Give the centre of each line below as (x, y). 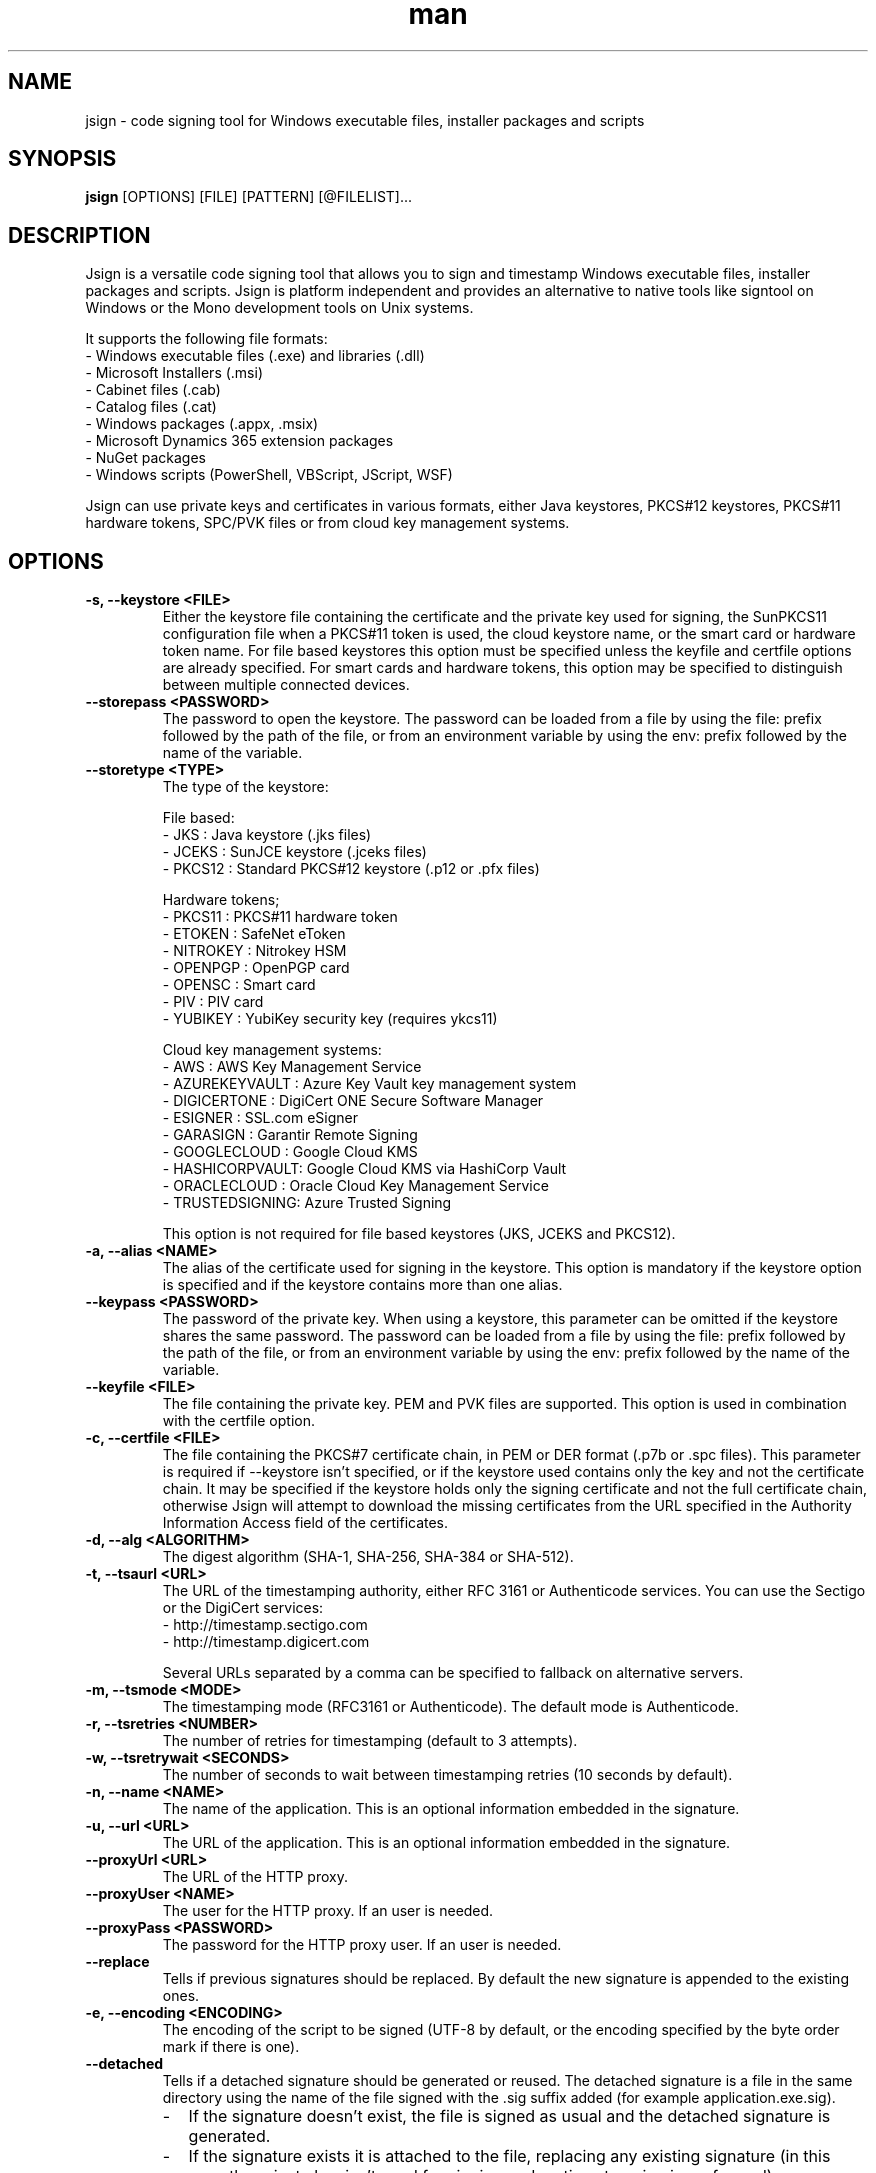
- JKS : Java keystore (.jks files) (267, 835)
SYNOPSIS (62, 159)
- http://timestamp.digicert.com (266, 1642)
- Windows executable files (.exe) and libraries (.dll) (255, 356)
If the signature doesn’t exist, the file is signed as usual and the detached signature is (509, 2116)
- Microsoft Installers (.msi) (174, 373)
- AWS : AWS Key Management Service (292, 1067)
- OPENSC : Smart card (239, 985)
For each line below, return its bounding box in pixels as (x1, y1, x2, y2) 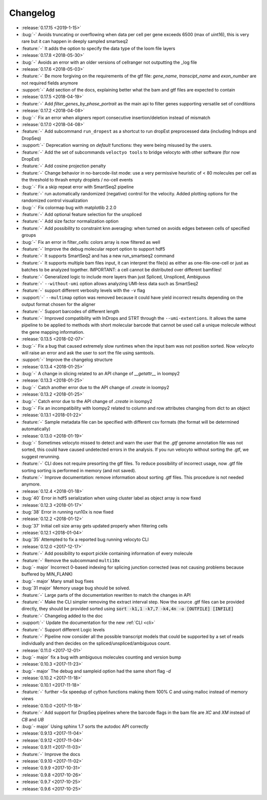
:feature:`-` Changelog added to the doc (21, 613, 103, 619)
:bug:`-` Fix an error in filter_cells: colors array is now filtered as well (21, 239, 161, 245)
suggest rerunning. (21, 453, 60, 459)
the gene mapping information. (21, 329, 85, 335)
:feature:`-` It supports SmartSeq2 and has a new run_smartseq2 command (21, 253, 175, 259)
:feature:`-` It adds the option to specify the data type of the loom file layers (21, 45, 176, 51)
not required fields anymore (21, 80, 79, 86)
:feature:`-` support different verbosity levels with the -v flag (21, 287, 145, 294)
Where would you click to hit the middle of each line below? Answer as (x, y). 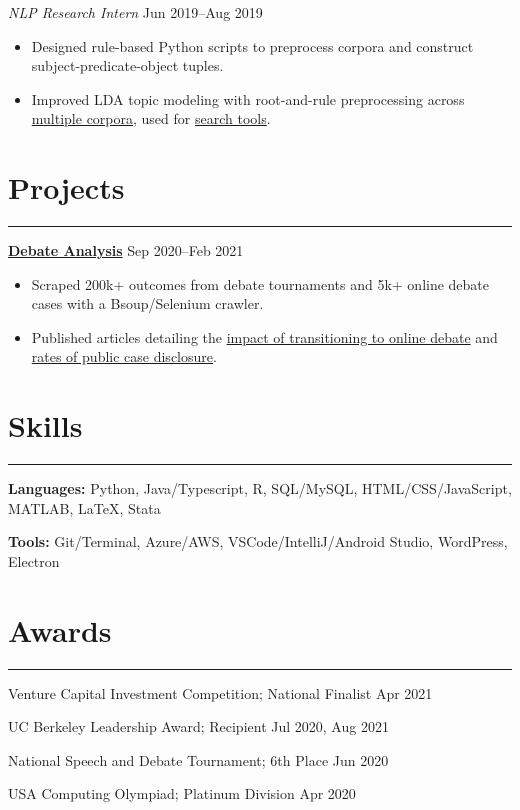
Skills (45, 425)
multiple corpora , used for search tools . (151, 118)
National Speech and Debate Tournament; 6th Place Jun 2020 (198, 759)
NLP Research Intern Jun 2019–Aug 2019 (135, 12)
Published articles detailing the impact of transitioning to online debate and (264, 336)
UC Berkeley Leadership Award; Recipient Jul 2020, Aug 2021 (198, 726)
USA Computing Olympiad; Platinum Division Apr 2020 (182, 793)
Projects (66, 187)
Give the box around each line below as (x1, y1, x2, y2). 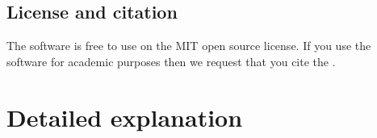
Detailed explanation (6, 100, 243, 133)
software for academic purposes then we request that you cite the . (6, 52, 336, 69)
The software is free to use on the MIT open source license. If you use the (6, 37, 371, 54)
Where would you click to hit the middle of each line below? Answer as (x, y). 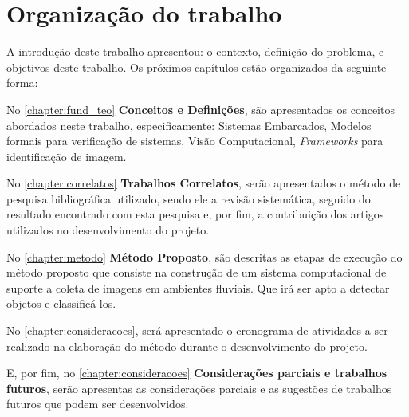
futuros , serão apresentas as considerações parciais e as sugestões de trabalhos (199, 388)
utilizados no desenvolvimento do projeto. (108, 230)
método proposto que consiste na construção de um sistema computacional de (197, 272)
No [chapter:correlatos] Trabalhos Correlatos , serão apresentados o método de (204, 183)
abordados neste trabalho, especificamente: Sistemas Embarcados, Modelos (189, 125)
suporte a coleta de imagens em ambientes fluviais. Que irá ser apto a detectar (198, 287)
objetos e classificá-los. (61, 303)
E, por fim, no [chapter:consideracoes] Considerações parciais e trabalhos (197, 373)
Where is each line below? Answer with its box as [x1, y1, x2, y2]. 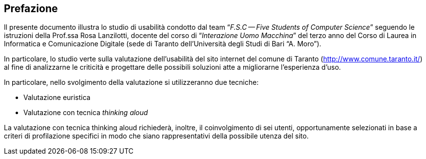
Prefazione [4, 2, 58, 15]
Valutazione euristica [23, 93, 91, 102]
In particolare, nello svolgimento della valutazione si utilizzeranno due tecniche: [4, 78, 259, 87]
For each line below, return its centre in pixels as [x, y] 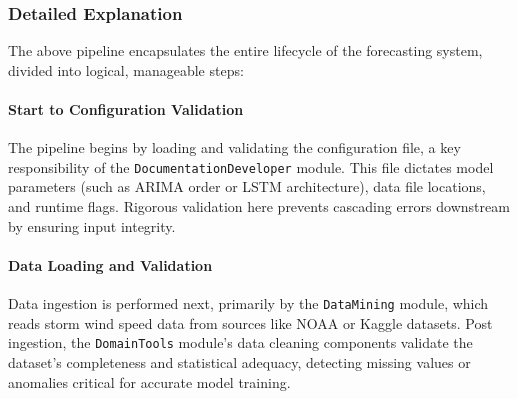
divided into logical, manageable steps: [126, 69]
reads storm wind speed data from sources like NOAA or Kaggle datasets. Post [250, 322]
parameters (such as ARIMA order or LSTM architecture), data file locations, [247, 186]
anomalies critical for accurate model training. [149, 381]
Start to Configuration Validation [126, 109]
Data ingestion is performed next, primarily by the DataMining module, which [248, 303]
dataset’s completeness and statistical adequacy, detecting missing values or [239, 361]
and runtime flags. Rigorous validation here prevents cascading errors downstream [259, 206]
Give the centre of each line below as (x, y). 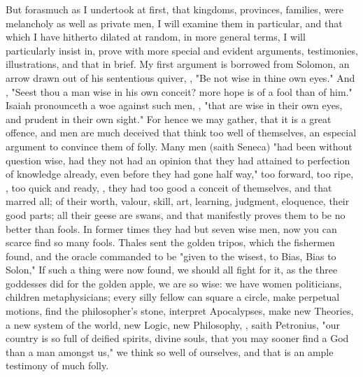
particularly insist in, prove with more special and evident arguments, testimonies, (182, 50)
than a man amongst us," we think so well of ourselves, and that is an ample (170, 351)
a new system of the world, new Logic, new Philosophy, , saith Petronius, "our (173, 324)
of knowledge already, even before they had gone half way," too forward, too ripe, (180, 174)
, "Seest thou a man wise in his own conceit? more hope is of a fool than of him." (179, 91)
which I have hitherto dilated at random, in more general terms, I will (156, 37)
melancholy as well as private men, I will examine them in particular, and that (174, 23)
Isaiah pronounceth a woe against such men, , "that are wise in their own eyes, (174, 105)
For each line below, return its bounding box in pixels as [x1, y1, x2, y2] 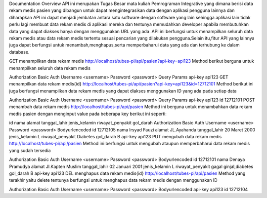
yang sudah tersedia [9, 147, 51, 153]
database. [9, 49, 30, 55]
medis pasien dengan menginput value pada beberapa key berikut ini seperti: [9, 111, 167, 117]
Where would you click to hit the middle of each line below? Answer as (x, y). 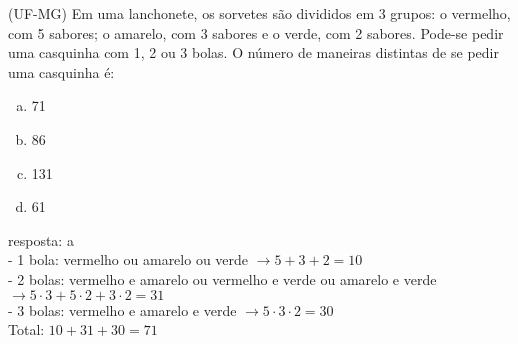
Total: (26, 329)
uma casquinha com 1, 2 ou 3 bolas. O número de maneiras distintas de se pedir (253, 52)
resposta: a (41, 239)
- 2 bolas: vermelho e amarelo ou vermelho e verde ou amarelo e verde (222, 278)
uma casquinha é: (61, 71)
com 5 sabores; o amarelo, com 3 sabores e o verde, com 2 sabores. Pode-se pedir (256, 32)
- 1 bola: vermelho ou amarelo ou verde (128, 259)
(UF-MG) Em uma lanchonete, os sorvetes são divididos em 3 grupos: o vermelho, (259, 13)
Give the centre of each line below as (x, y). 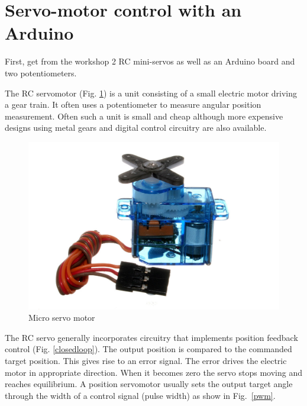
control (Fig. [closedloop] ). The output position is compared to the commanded (148, 349)
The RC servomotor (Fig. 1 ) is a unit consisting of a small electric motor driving (151, 93)
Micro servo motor (62, 318)
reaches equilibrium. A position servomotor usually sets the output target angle (149, 384)
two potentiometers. (41, 72)
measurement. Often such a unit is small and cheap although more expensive (144, 116)
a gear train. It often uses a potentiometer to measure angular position (133, 104)
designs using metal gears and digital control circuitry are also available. (136, 128)
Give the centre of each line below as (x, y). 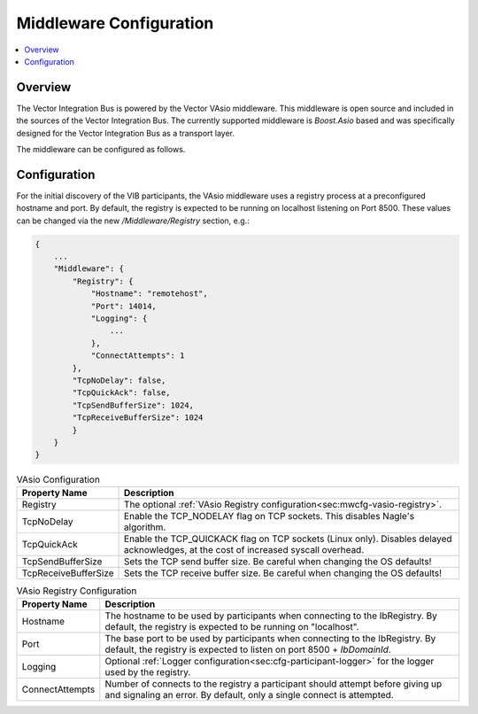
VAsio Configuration (58, 479)
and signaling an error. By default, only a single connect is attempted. (249, 695)
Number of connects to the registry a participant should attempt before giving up (274, 684)
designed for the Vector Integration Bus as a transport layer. (125, 133)
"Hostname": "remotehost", (149, 294)
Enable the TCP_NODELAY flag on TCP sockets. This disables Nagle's (270, 516)
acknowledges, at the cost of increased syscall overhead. (244, 549)
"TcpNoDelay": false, (119, 380)
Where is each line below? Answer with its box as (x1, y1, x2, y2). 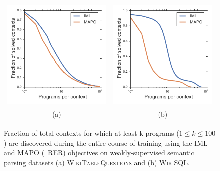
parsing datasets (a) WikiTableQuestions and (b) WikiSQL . (4, 157, 190, 167)
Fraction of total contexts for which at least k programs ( (4, 127, 179, 138)
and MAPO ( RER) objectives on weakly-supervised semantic (4, 147, 194, 158)
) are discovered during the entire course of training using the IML (4, 137, 208, 148)
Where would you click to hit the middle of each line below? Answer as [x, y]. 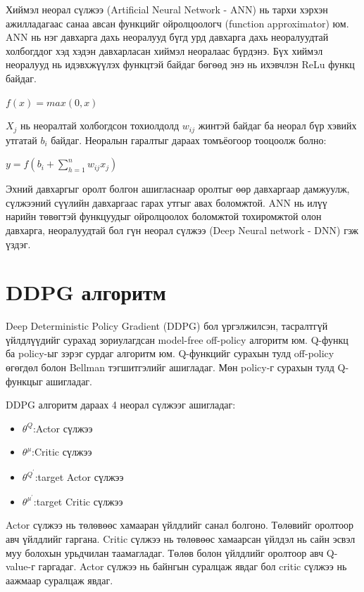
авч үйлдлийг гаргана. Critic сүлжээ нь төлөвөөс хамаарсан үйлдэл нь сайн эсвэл [181, 538]
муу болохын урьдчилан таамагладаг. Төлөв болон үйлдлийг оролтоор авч [165, 552]
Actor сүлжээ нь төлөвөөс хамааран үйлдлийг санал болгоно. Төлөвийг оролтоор [180, 525]
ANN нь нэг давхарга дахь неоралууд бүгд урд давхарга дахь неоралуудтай [167, 37]
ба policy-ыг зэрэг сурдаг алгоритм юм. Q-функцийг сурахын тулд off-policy [170, 353]
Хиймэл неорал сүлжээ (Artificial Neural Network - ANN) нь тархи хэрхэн [167, 9]
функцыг [24, 381]
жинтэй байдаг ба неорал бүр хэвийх [277, 126]
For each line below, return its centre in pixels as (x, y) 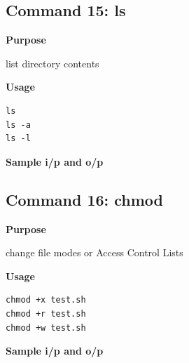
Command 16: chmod (85, 199)
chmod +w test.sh (46, 328)
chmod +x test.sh (46, 300)
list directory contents (52, 63)
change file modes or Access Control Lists (94, 252)
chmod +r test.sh (46, 313)
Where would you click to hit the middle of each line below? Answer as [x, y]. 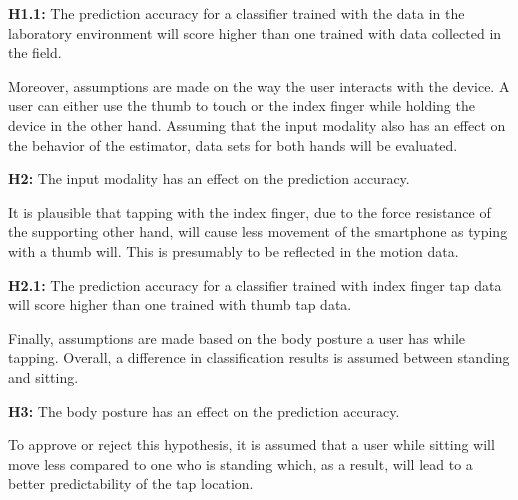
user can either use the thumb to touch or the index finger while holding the [241, 105]
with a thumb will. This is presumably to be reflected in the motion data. [233, 250]
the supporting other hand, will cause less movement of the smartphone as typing [258, 231]
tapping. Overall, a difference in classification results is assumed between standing [259, 357]
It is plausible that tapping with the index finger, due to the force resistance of [249, 211]
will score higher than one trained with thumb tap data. [180, 304]
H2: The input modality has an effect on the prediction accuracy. [209, 178]
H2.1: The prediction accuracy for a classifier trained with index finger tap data [255, 284]

◆ ◆ ◆ ◆ ◆ ◆ ◆

Only the text of the records belongs in the answer; reproduce it verbatim, with no pictures.

Give the centre of each line below as (x, y). 
- JKS : Java keystore (.jks files) (267, 835)
SYNOPSIS (62, 159)
- http://timestamp.digicert.com (266, 1642)
- Windows executable files (.exe) and libraries (.dll) (255, 356)
If the signature doesn’t exist, the file is signed as usual and the detached signature is (509, 2116)
- Microsoft Installers (.msi) (174, 373)
- AWS : AWS Key Management Service (292, 1067)
- OPENSC : Smart card (239, 985)
For each line below, return its bounding box in pixels as (x1, y1, x2, y2) 
:feature:`-` Changelog added to the doc (21, 613, 103, 619)
:bug:`-` Fix an error in filter_cells: colors array is now filtered as well (21, 239, 161, 245)
suggest rerunning. (21, 453, 60, 459)
the gene mapping information. (21, 329, 85, 335)
:feature:`-` It supports SmartSeq2 and has a new run_smartseq2 command (21, 253, 175, 259)
:feature:`-` It adds the option to specify the data type of the loom file layers (21, 45, 176, 51)
not required fields anymore (21, 80, 79, 86)
:feature:`-` support different verbosity levels with the -v flag (21, 287, 145, 294)
Where would you click to hit the middle of each line below? Answer as (x, y). 
Skills (45, 425)
multiple corpora , used for search tools . (151, 118)
National Speech and Debate Tournament; 6th Place Jun 2020 (198, 759)
NLP Research Intern Jun 2019–Aug 2019 (135, 12)
Published articles detailing the impact of transitioning to online debate and (264, 336)
UC Berkeley Leadership Award; Recipient Jul 2020, Aug 2021 (198, 726)
USA Computing Olympiad; Platinum Division Apr 2020 (182, 793)
Projects (66, 187)
Give the box around each line below as (x1, y1, x2, y2). 
Detailed explanation (6, 100, 243, 133)
software for academic purposes then we request that you cite the . (6, 52, 336, 69)
The software is free to use on the MIT open source license. If you use the (6, 37, 371, 54)
Where would you click to hit the middle of each line below? Answer as (x, y). 
futuros , serão apresentas as considerações parciais e as sugestões de trabalhos (199, 388)
utilizados no desenvolvimento do projeto. (108, 230)
método proposto que consiste na construção de um sistema computacional de (197, 272)
No [chapter:correlatos] Trabalhos Correlatos , serão apresentados o método de (204, 183)
abordados neste trabalho, especificamente: Sistemas Embarcados, Modelos (189, 125)
suporte a coleta de imagens em ambientes fluviais. Que irá ser apto a detectar (198, 287)
objetos e classificá-los. (61, 303)
E, por fim, no [chapter:consideracoes] Considerações parciais e trabalhos (197, 373)
Where is each line below? Answer with its box as [x1, y1, x2, y2]. 
Prefazione [4, 2, 58, 15]
Valutazione euristica [23, 93, 91, 102]
In particolare, nello svolgimento della valutazione si utilizzeranno due tecniche: [4, 78, 259, 87]
For each line below, return its centre in pixels as [x, y] 
divided into logical, manageable steps: [126, 69]
reads storm wind speed data from sources like NOAA or Kaggle datasets. Post [250, 322]
parameters (such as ARIMA order or LSTM architecture), data file locations, [247, 186]
anomalies critical for accurate model training. [149, 381]
Start to Configuration Validation [126, 109]
Data ingestion is performed next, primarily by the DataMining module, which [248, 303]
dataset’s completeness and statistical adequacy, detecting missing values or [239, 361]
and runtime flags. Rigorous validation here prevents cascading errors downstream [259, 206]
Give the centre of each line below as (x, y). 
particularly insist in, prove with more special and evident arguments, testimonies, (182, 50)
than a man amongst us," we think so well of ourselves, and that is an ample (170, 351)
a new system of the world, new Logic, new Philosophy, , saith Petronius, "our (173, 324)
of knowledge already, even before they had gone half way," too forward, too ripe, (180, 174)
, "Seest thou a man wise in his own conceit? more hope is of a fool than of him." (179, 91)
which I have hitherto dilated at random, in more general terms, I will (156, 37)
melancholy as well as private men, I will examine them in particular, and that (174, 23)
Isaiah pronounceth a woe against such men, , "that are wise in their own eyes, (174, 105)
For each line below, return its bounding box in pixels as [x1, y1, x2, y2] 
yang sudah tersedia [9, 147, 51, 153]
database. [9, 49, 30, 55]
medis pasien dengan menginput value pada beberapa key berikut ini seperti: [9, 111, 167, 117]
Where would you click to hit the middle of each line below? Answer as (x, y). 
Total: (26, 329)
uma casquinha com 1, 2 ou 3 bolas. O número de maneiras distintas de se pedir (253, 52)
resposta: a (41, 239)
- 2 bolas: vermelho e amarelo ou vermelho e verde ou amarelo e verde (222, 278)
uma casquinha é: (61, 71)
com 5 sabores; o amarelo, com 3 sabores e o verde, com 2 sabores. Pode-se pedir (256, 32)
- 1 bola: vermelho ou amarelo ou verde (128, 259)
(UF-MG) Em uma lanchonete, os sorvetes são divididos em 3 grupos: o vermelho, (259, 13)
Give the centre of each line below as (x, y). 
control (Fig. [closedloop] ). The output position is compared to the commanded (148, 349)
The RC servomotor (Fig. 1 ) is a unit consisting of a small electric motor driving (151, 93)
Micro servo motor (62, 318)
reaches equilibrium. A position servomotor usually sets the output target angle (149, 384)
two potentiometers. (41, 72)
measurement. Often such a unit is small and cheap although more expensive (144, 116)
a gear train. It often uses a potentiometer to measure angular position (133, 104)
designs using metal gears and digital control circuitry are also available. (136, 128)
Give the centre of each line below as (x, y). 
VAsio Configuration (58, 479)
and signaling an error. By default, only a single connect is attempted. (249, 695)
Number of connects to the registry a participant should attempt before giving up (274, 684)
designed for the Vector Integration Bus as a transport layer. (125, 133)
"Hostname": "remotehost", (149, 294)
Enable the TCP_NODELAY flag on TCP sockets. This disables Nagle's (270, 516)
acknowledges, at the cost of increased syscall overhead. (244, 549)
"TcpNoDelay": false, (119, 380)
Where is each line below? Answer with its box as (x1, y1, x2, y2). 
parsing datasets (a) WikiTableQuestions and (b) WikiSQL . (4, 157, 190, 167)
Fraction of total contexts for which at least k programs ( (4, 127, 179, 138)
and MAPO ( RER) objectives on weakly-supervised semantic (4, 147, 194, 158)
) are discovered during the entire course of training using the IML (4, 137, 208, 148)
Where would you click to hit the middle of each line below? Answer as [x, y]. 
авч үйлдлийг гаргана. Critic сүлжээ нь төлөвөөс хамаарсан үйлдэл нь сайн эсвэл [181, 538]
муу болохын урьдчилан таамагладаг. Төлөв болон үйлдлийг оролтоор авч [165, 552]
Actor сүлжээ нь төлөвөөс хамааран үйлдлийг санал болгоно. Төлөвийг оролтоор [180, 525]
ANN нь нэг давхарга дахь неоралууд бүгд урд давхарга дахь неоралуудтай [167, 37]
ба policy-ыг зэрэг сурдаг алгоритм юм. Q-функцийг сурахын тулд off-policy [170, 353]
Хиймэл неорал сүлжээ (Artificial Neural Network - ANN) нь тархи хэрхэн [167, 9]
функцыг [24, 381]
жинтэй байдаг ба неорал бүр хэвийх [277, 126]
For each line below, return its centre in pixels as (x, y) 
Command 16: chmod (85, 199)
chmod +w test.sh (46, 328)
chmod +x test.sh (46, 300)
list directory contents (52, 63)
change file modes or Access Control Lists (94, 252)
chmod +r test.sh (46, 313)
Where would you click to hit the middle of each line below? Answer as [x, y]. 
user can either use the thumb to touch or the index finger while holding the [241, 105]
with a thumb will. This is presumably to be reflected in the motion data. [233, 250]
the supporting other hand, will cause less movement of the smartphone as typing [258, 231]
tapping. Overall, a difference in classification results is assumed between standing [259, 357]
It is plausible that tapping with the index finger, due to the force resistance of [249, 211]
will score higher than one trained with thumb tap data. [180, 304]
H2: The input modality has an effect on the prediction accuracy. [209, 178]
H2.1: The prediction accuracy for a classifier trained with index finger tap data [255, 284]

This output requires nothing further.